16.1

Advantages:

convenience: A system with a transparent network is much easier to use and has a simpler UI (user interface).
saves time: Transparency saves users time by making remote login and remote file transfer unnecessary.
easier for the user to understand.
easier to use remote resources: because you don't need to know anything special to use them
fault tolerance: a client can hide faults from users by switching over to another server on the network
mobility is easier: if the network is really transparent for laptop users then this is a *tremendous* convenience, since anything on the Internet can be used from anywhere in the world.

Disadvantages:

Unpredictable, unexpected variations in performance, since some actions will use the local machine, some will use nearby machines, and some will use distant machines.
Power users will be frustrated at their inability to control the performance of their applications.
Users will face frustrating and mysterious failures as invisible machines fail.
It's much harder to implement security and understand the security implications of actions (for example, if users don't know where their private files are).
It's hard to allocate resources fairly; harder to get dedicated resources (for example, other people might be using your machine).
This is very hard to implement for the OS and application designers, and hard to support for the sysadmins, because of:
- handling communication between machines
- keeping data in synch
- coping with failures
- heterogeneous platforms

16.3

If the system call interface is really exactly the same, you could move the complete process image around. If the same OS but a different architecture is involved, then it may require interpretation or recompilation (from some intermediate, non-machine-specific, code representation)
If both the operating system and the architecture are different, your best bet is probably to use a virtual machine that translates (via interpretation or compilation) both the instructions *and* the system calls of the application so it will run on its new host. It's not too hard to imagine doing process migration of Java applications using this method. Basically, it means putting everything into a generic canonical form that can be interpreted from any environment.

16.5

No. Many status gathering programs work from the assumption that prackets may not be received by the destination system. These programs generally broadcast a packet and assume that at least some other systems on their network will receive the information. For instance, a daemon on each system might broadcast the systems load average and number of users. This information might be used for process migration target selection. Another example is a program that determines if a remote site is both running and accessible over the network. If it sends a query and gets no reply it knows the system currently can not be reached.

16.7

I think it is, in general, impossible for A to tell the difference between (a) and (b), unless there are other routes to B, or the link is shared (like ethernet).

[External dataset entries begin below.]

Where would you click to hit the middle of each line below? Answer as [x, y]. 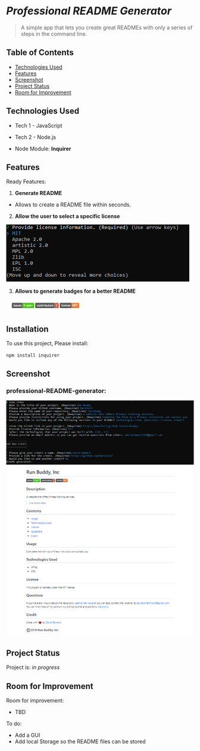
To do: [14, 724]
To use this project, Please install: [47, 344]
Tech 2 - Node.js [35, 137]
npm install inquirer [33, 356]
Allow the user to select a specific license [67, 217]
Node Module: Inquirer [43, 149]
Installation [27, 329]
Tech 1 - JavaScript [38, 125]
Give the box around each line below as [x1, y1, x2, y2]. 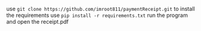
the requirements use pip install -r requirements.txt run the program [6, 12, 188, 19]
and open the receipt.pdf [6, 18, 69, 25]
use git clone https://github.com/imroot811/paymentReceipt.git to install [6, 5, 195, 12]
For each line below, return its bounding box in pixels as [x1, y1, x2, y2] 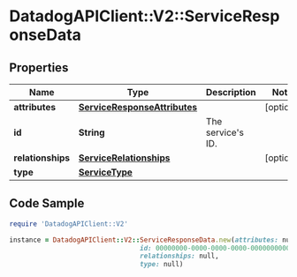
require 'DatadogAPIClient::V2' [9, 219, 128, 228]
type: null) [140, 260, 184, 269]
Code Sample [9, 196, 85, 211]
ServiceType [78, 166, 133, 178]
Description [206, 86, 256, 98]
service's [206, 126, 245, 138]
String [78, 126, 105, 138]
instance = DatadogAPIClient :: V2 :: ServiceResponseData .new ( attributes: [9, 236, 278, 244]
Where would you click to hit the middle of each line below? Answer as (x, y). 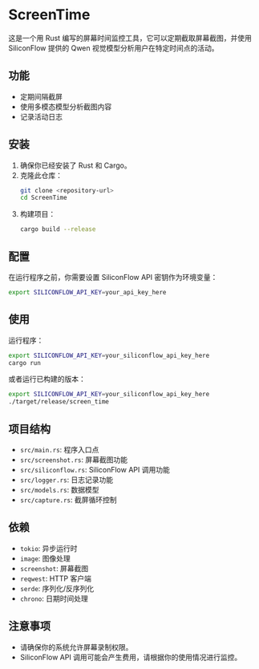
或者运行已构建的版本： (47, 379)
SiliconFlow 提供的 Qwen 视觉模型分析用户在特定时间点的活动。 (113, 48)
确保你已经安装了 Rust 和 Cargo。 (75, 165)
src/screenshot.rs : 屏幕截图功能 (74, 460)
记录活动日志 (41, 116)
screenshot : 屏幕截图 (54, 568)
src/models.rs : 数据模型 (59, 490)
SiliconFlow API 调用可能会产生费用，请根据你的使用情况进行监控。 (131, 657)
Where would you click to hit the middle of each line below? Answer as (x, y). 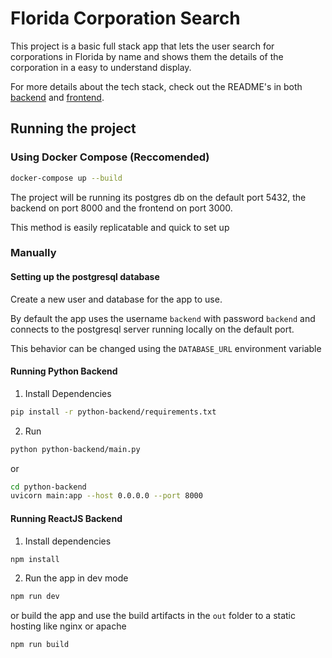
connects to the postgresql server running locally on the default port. (152, 329)
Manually (33, 253)
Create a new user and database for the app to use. (116, 299)
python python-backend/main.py (75, 449)
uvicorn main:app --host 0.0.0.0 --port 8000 (106, 496)
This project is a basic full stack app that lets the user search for (142, 46)
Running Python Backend (64, 371)
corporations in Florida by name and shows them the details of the (147, 56)
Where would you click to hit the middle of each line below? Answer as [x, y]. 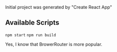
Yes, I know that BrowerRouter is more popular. [54, 44]
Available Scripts [32, 23]
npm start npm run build [31, 35]
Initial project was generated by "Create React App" [59, 7]

Case (c) can typically be distinguished from a and b in practice by using a reliable protocol such as TCP, in which case B's kernel will do its best to acknowledge receipt of packets, even if the application takes a long time to respond. Even if not, you could distinguish (c) from the others by waiting sufficiently long. The trouble is that you don't know *how* long to wait!!

This means that it's difficult to distinguish between a host that has failed from one that is merely unreachable or overloaded. This means:

It will be hard to figure out what to do to fix the broken host, since you don't know what's wrong.
You can write the failed host off and assume it's dead, and use another host instead (sometimes).
But you have to keep in mind that "failed" hosts may just be unreachable or overloaded, and thus may "reenter" the system later at any time.
Different entities in the network will have different ideas about which hosts are up and which are down, and what steps need to be taken to recover.